Data items
━━━━
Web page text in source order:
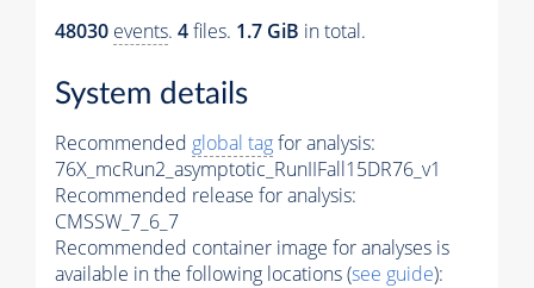
48030 events. 4files. 1.7 GiB in total.
System details
Recommended global tagfor analysis:
76X_mcRun2_asymptotic_RunIIFall15DR76_v1
Recommended release for analysis:
CMSSW_7_6_7
Recommended container image for analyses is
available in the following locations (see guide):
━━━━
What is expected »
Output each record exactly as it appears, but not the pictures.

Result »
Web page text in source order:
48030 events. 4files. 1.7 GiB in total.
System details
Recommended global tagfor analysis:
76X_mcRun2_asymptotic_RunIIFall15DR76_v1
Recommended release for analysis:
CMSSW_7_6_7
Recommended container image for analyses is
available in the following locations (see guide):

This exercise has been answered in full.